Here are Armengaud's CD's on Mandala (previously on Circe label):

MAN 4821 Famous Works
MAN 4822 Humorous Pieces
MAN 4823 Surrealism
MAN 4824 Mystical Works
MAN 4825 Works For Piano Duet

MAN4821/25 Complete Piano Works - all five CD's

MAN 4867 Melodies And Songs (with Anne-Sophie Schmidt, sop)

MAN 4879 Mon Ami Satie
("Une Heure d'Humour avec Satie: Pieplu recitant &  Armenguad, piano."   Don't know what this is, but it includes recitation by someone named "Pieplu." Probably not in print, will try to find out more.)

MAN 4882 Complete Piano Duets (with Dominique Merlet)
(I guess this is the same as MAN 4825, not sure.)

The Armengaud recordings have floated from label to label (La Chanto du Monde, Circe, Mandala …) The CD discussed below, Insolite, Le Chant du Monde 78.805, is probably included on one or more of the Mandala CDs.


Fanfare Nov/Dec 86, E.G.:
Compares Insolite with Jean-Joel Barbier, Vol. 2.

Sports and Divertissments, Piéces Froides, Allegro, Cinéma, Je te Veux, Les Pantins Dansents, Le Piége de Méduse, Le Poissen rêveur, Valse Ballet, Versets Laïques et Sompteux.

The selections on Erik Satie piano recital recordings are nearly as impossible to match up as on the "My Favorite Chopin" type.
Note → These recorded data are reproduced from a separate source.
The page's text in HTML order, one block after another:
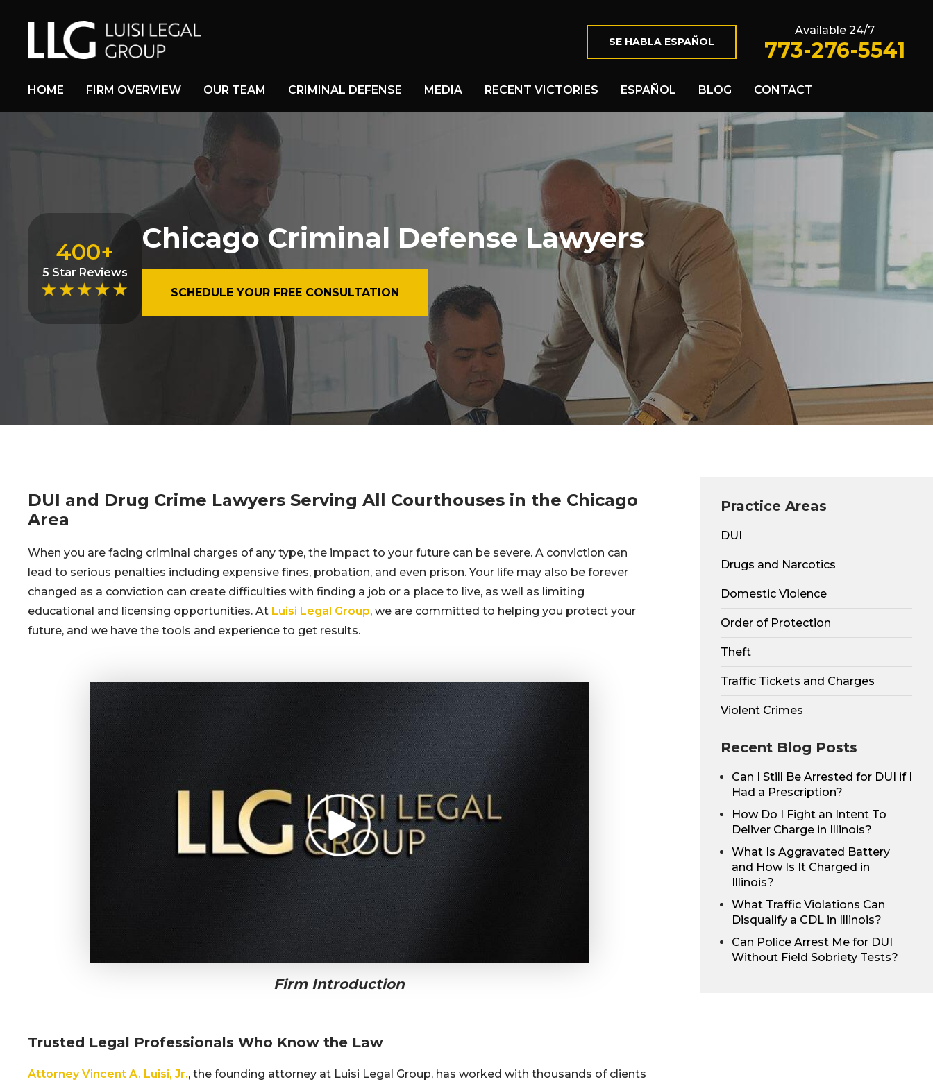
SE HABLA ESPAÑOL
Available 24/7
773-276-5541
HOME FIRM OVERVIEW OUR TEAM CRIMINAL DEFENSE MEDIA RECENT VICTORIES ESPAÑOL BLOG CONTACT
400+
5 Star Reviews
Chicago Criminal Defense Lawyers
SCHEDULE YOUR FREE CONSULTATION
DUI and Drug Crime Lawyers Serving All Courthouses in the Chicago
Area
When you are facing criminal charges of any type, the impact to your future can be severe. A conviction can
lead to serious penalties including expensive fines, probation, and even prison. Your life may also be forever
changed as a conviction can create difficulties with finding a job or a place to live, as well as limiting
educational and licensing opportunities. At Luisi Legal Group, we are committed to helping you protect your
future, and we have the tools and experience to get results.
Firm Introduction
Trusted Legal Professionals Who Know the Law
Attorney Vincent A. Luisi, Jr., the founding attorney at Luisi Legal Group, has worked with thousands of clients
Practice Areas
DUI
Drugs and Narcotics
Domestic Violence
Order of Protection
Theft
Traffic Tickets and Charges
Violent Crimes
Recent Blog Posts
Can I Still Be Arrested for DUI if I
Had a Prescription?
How Do I Fight an Intent To
Deliver Charge in Illinois?
What Is Aggravated Battery
and How Is It Charged in
Illinois?
What Traffic Violations Can
Disqualify a CDL in Illinois?
Can Police Arrest Me for DUI
Without Field Sobriety Tests?
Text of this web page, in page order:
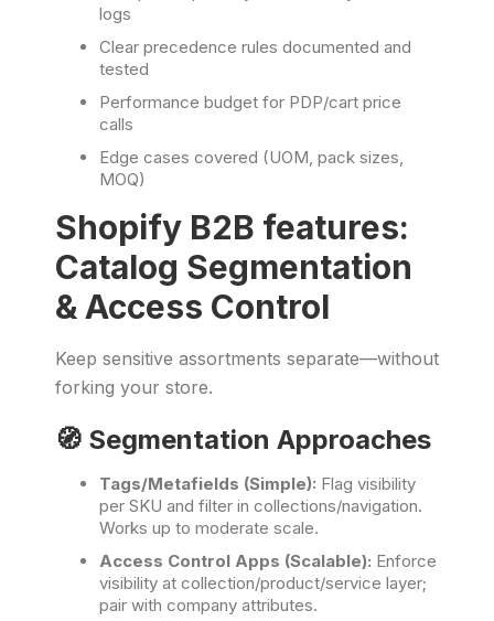
logs
Clear precedence rules documented and
tested
Performance budget for PDP/cart price
calls
Edge cases covered (UOM, pack sizes,
MOQ)
Shopify B2B features:
Catalog Segmentation
& Access Control
Keep sensitive assortments separate—without
forking your store.
🧭 Segmentation Approaches
Tags/Metafields (Simple): Flag visibility
per SKU and filter in collections/navigation.
Works up to moderate scale.
Access Control Apps (Scalable): Enforce
visibility at collection/product/service layer;
pair with company attributes.
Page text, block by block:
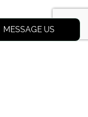
MESSAGE US
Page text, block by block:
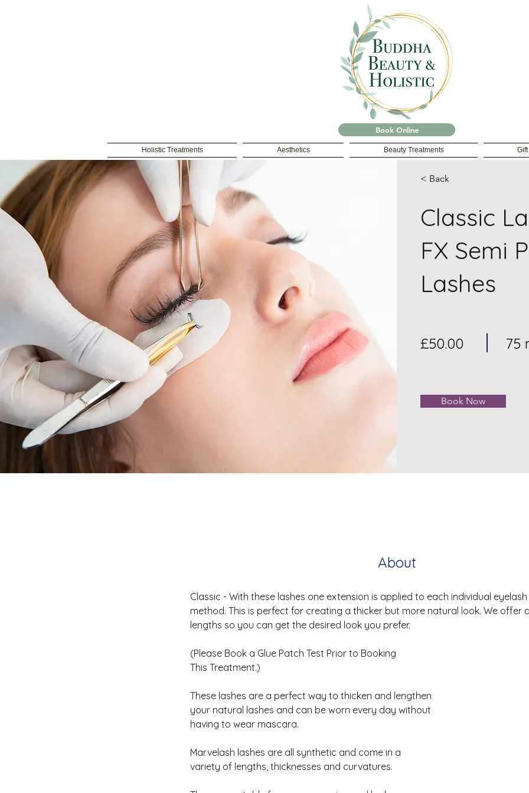
Book Online
Holistic Treatments Aesthetics Beauty Treatments
< Back
Classic
FX Semi
Lashes
£50.00 75
Book Now
About
Classic - With these lashes one extension is applied to each individual eyelash
method. This is perfect for creating a thicker but more natural look. We offer
lengths so you can get the desired look you prefer.
(Please Book a Glue Patch Test Prior to Booking
This Treatment.)
﻿These lashes are a perfect way to thicken and lengthen
your natural lashes and can be worn every day without
having to wear mascara.
Marvelash lashes are all synthetic and come in a
variety of lengths, thicknesses and curvatures.
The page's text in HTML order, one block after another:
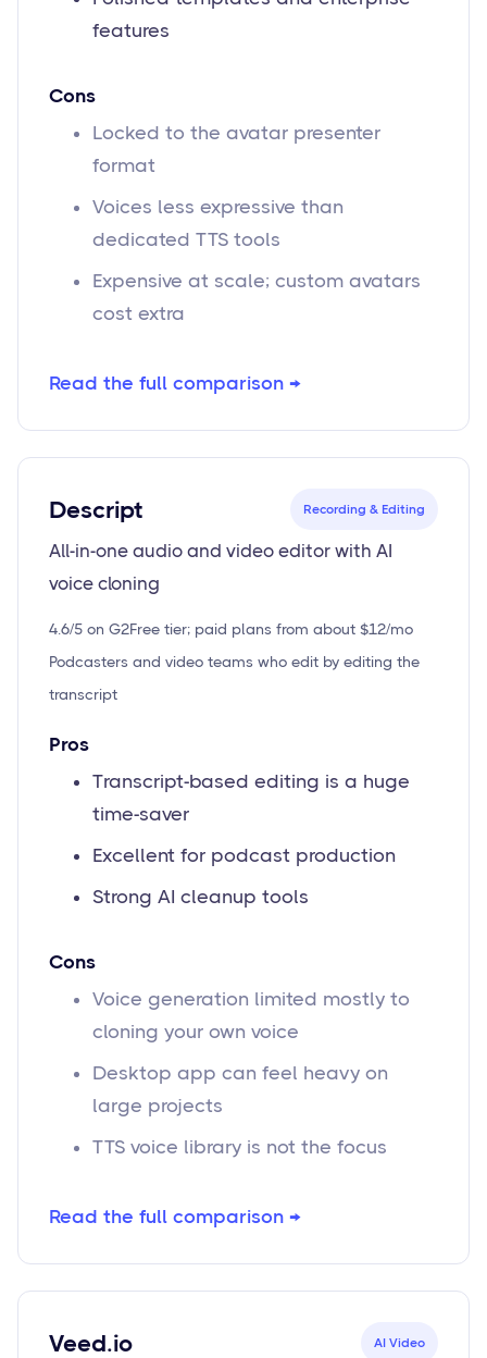
features
Cons
Locked to the avatar presenter
format
Voices less expressive than
dedicated TTS tools
Expensive at scale; custom avatars
cost extra
Read the full comparison →
Descript Recording & Editing
All-in-one audio and video editor with AI
voice cloning
4.6/5 on G2Free tier; paid plans from about $12/mo
Podcasters and video teams who edit by editing the
transcript
Pros
Transcript-based editing is a huge
time-saver
Excellent for podcast production
Strong AI cleanup tools
Cons
Voice generation limited mostly to
cloning your own voice
Desktop app can feel heavy on
large projects
TTS voice library is not the focus
Read the full comparison →
Veed.io AI Video
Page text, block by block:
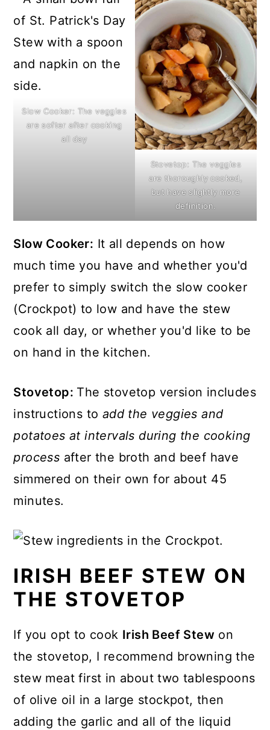
Slow Cooker: The veggies
are softer after cooking
all day
Stovetop: The veggies
are thoroughly cooked,
but have slightly more
definition.
Slow Cooker: It all depends on how
much time you have and whether you'd
prefer to simply switch the slow cooker
(Crockpot) to low and have the stew
cook all day, or whether you'd like to be
on hand in the kitchen.
Stovetop: The stovetop version includes
instructions to add the veggies and
potatoes at intervals during the cooking
process after the broth and beef have
simmered on their own for about 45
minutes.
IRISH BEEF STEW ON
THE STOVETOP
If you opt to cook Irish Beef Stew on
the stovetop, I recommend browning the
stew meat first in about two tablespoons
of olive oil in a large stockpot, then
adding the garlic and all of the liquid
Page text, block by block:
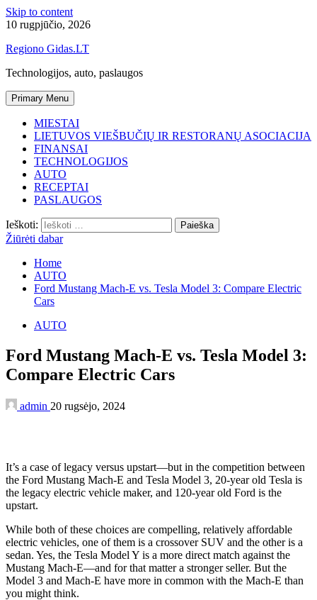
Skip to content
10 rugpjūčio, 2026
Regiono Gidas.LT
Technologijos, auto, paslaugos
Primary Menu
MIESTAI
LIETUVOS VIEŠBUČIŲ IR RESTORANŲ ASOCIACIJA
FINANSAI
TECHNOLOGIJOS
AUTO
RECEPTAI
PASLAUGOS
Ieškoti:
Žiūrėti dabar
Home
AUTO
Ford Mustang Mach-E vs. Tesla Model 3: Compare Electric
Cars
AUTO
Ford Mustang Mach-E vs. Tesla Model 3:
Compare Electric Cars
admin 20 rugsėjo, 2024
It’s a case of legacy versus upstart—but in the competition between
the Ford Mustang Mach-E and Tesla Model 3, 20-year old Tesla is
the legacy electric vehicle maker, and 120-year old Ford is the
upstart.
While both of these choices are compelling, relatively affordable
electric vehicles, one of them is a crossover SUV and the other is a
sedan. Yes, the Tesla Model Y is a more direct match against the
Mustang Mach-E—and for that matter a stronger seller. But the
Model 3 and Mach-E have more in common with the Mach-E than
you might think.
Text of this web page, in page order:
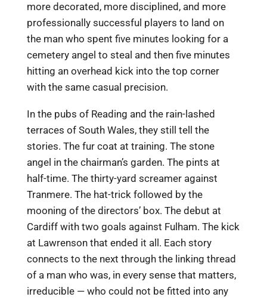
more decorated, more disciplined, and more
professionally successful players to land on
the man who spent five minutes looking for a
cemetery angel to steal and then five minutes
hitting an overhead kick into the top corner
with the same casual precision.
In the pubs of Reading and the rain-lashed
terraces of South Wales, they still tell the
stories. The fur coat at training. The stone
angel in the chairman’s garden. The pints at
half-time. The thirty-yard screamer against
Tranmere. The hat-trick followed by the
mooning of the directors’ box. The debut at
Cardiff with two goals against Fulham. The kick
at Lawrenson that ended it all. Each story
connects to the next through the linking thread
of a man who was, in every sense that matters,
irreducible — who could not be fitted into any
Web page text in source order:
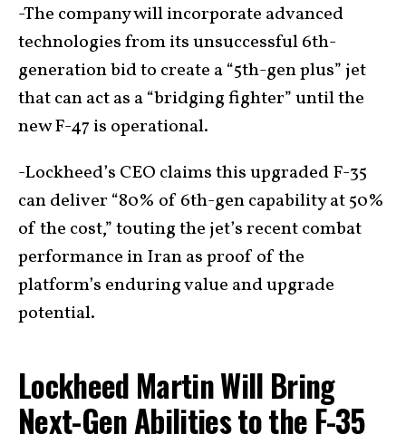
-The company will incorporate advanced
technologies from its unsuccessful 6th-
generation bid to create a “5th-gen plus” jet
that can act as a “bridging fighter” until the
new F-47 is operational.
-Lockheed’s CEO claims this upgraded F-35
can deliver “80% of 6th-gen capability at 50%
of the cost,” touting the jet’s recent combat
performance in Iran as proof of the
platform’s enduring value and upgrade
potential.
Lockheed Martin Will Bring
Next-Gen Abilities to the F-35
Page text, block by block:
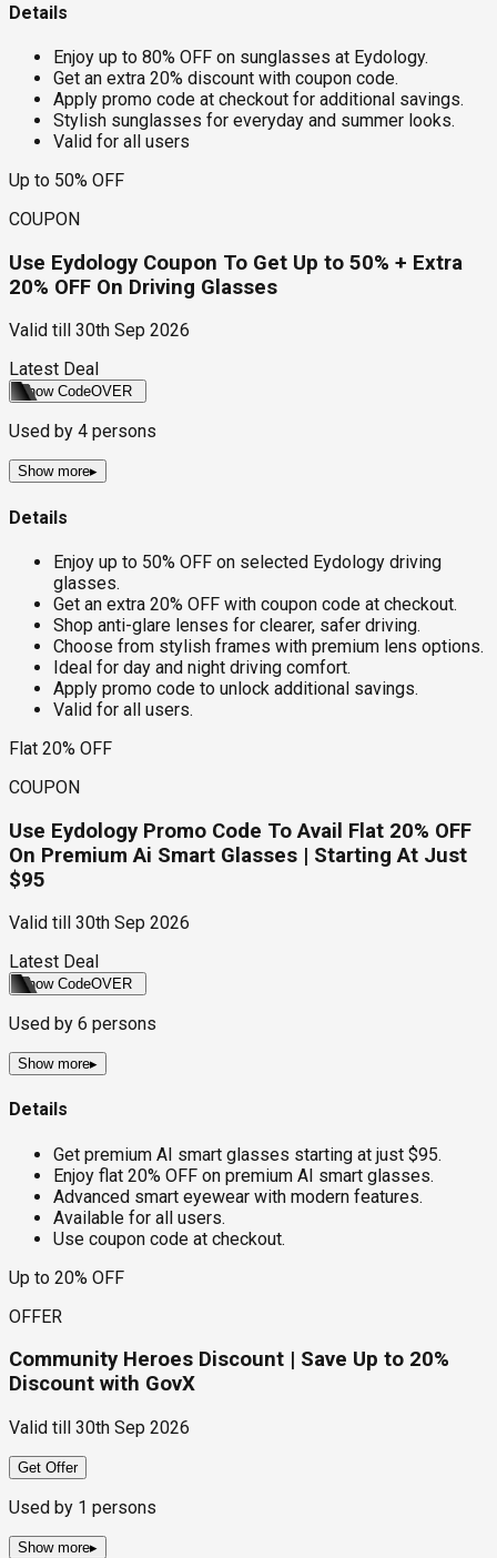
Details
Enjoy up to 80% OFF on sunglasses at Eydology.
Get an extra 20% discount with coupon code.
Apply promo code at checkout for additional savings.
Stylish sunglasses for everyday and summer looks.
Valid for all users
Up to 50% OFF
COUPON
Use Eydology Coupon To Get Up to 50% + Extra
20% OFF On Driving Glasses
Valid till
30th Sep 2026
Latest Deal
Show CodeOVER
Used by 4 persons
Show more▸
Details
Enjoy up to 50% OFF on selected Eydology driving
glasses.
Get an extra 20% OFF with coupon code at checkout.
Shop anti-glare lenses for clearer, safer driving.
Choose from stylish frames with premium lens options.
Ideal for day and night driving comfort.
Apply promo code to unlock additional savings.
Valid for all users.
Flat 20% OFF
COUPON
Use Eydology Promo Code To Avail Flat 20% OFF
On Premium Ai Smart Glasses | Starting At Just
$95
Valid till
30th Sep 2026
Latest Deal
Show CodeOVER
Used by 6 persons
Show more▸
Details
Get premium AI smart glasses starting at just $95.
Enjoy flat 20% OFF on premium AI smart glasses.
Advanced smart eyewear with modern features.
Available for all users.
Use coupon code at checkout.
Up to 20% OFF
OFFER
Community Heroes Discount | Save Up to 20%
Discount with GovX
Valid till 30th Sep 2026
Get Offer
Used by 1 persons
Show more▸
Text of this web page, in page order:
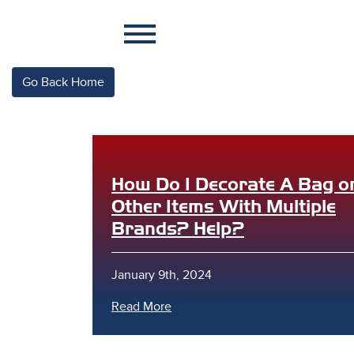
Go Back Home
How Do I Decorate A Bag
Other Items With Multiple
Brands? Help?
January 9th, 2024
Read More
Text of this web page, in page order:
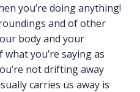
you’re doing anything!
and of other
body and your
you’re saying as
not drifting away
carries us away is
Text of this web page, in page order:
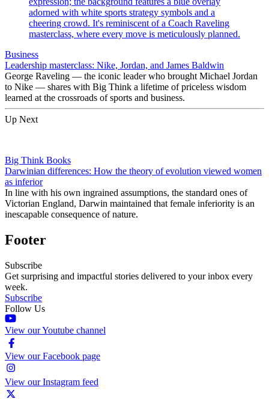
Business
Leadership masterclass: Nike, Jordan, and James Baldwin
George Raveling — the iconic leader who brought Michael Jordan
to Nike — shares with Big Think a lifetime of priceless wisdom
learned at the crossroads of sports and business.
Up Next
Big Think Books
Darwinian differences: How the theory of evolution viewed women
as inferior
In line with his own ingrained assumptions, the standard ones of
Victorian England, Darwin maintained that female inferiority is an
inescapable consequence of nature.
Footer
Subscribe
Get surprising and impactful stories delivered to your inbox every
week.
Subscribe
Follow Us
View our Youtube channel
View our Facebook page
View our Instagram feed
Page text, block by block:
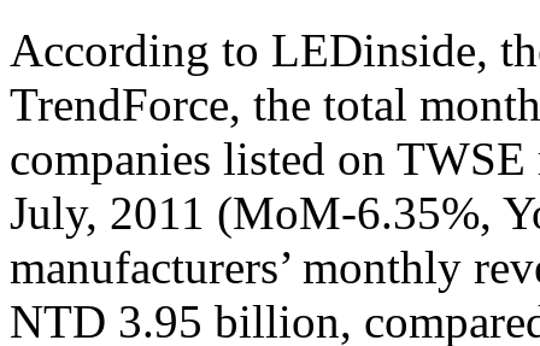
According to LEDinside,
TrendForce, the total
companies listed on
July, 2011 (MoM-6.35%,
manufacturers’ monthly
NTD 3.95 billion,
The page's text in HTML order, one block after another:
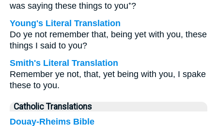
was saying these things to you⁺?
Young's Literal Translation
Do ye not remember that, being yet with you, these
things I said to you?
Smith's Literal Translation
Remember ye not, that, yet being with you, I spake
these to you.
Catholic Translations
Douay-Rheims Bible

All of the works are small and even the largest, such as Sports et Divertissements, are really collections of miniatures. For all of his outrageousness, Satie was an original voice whose legend and influence might unfairly overshadow his real worth as a composer. For an evaluation of his music one may either go to the scores, which are not that difficult to play badly, or to recordings, which are in surprising abundance.

Recordings are essential since Satie probably gets fewer live performances than almost any peripheral composer. His music was better championed by rock groups than by major pianists, although Aldo Ciccolini's six-record survey established his own name as well as Satie's.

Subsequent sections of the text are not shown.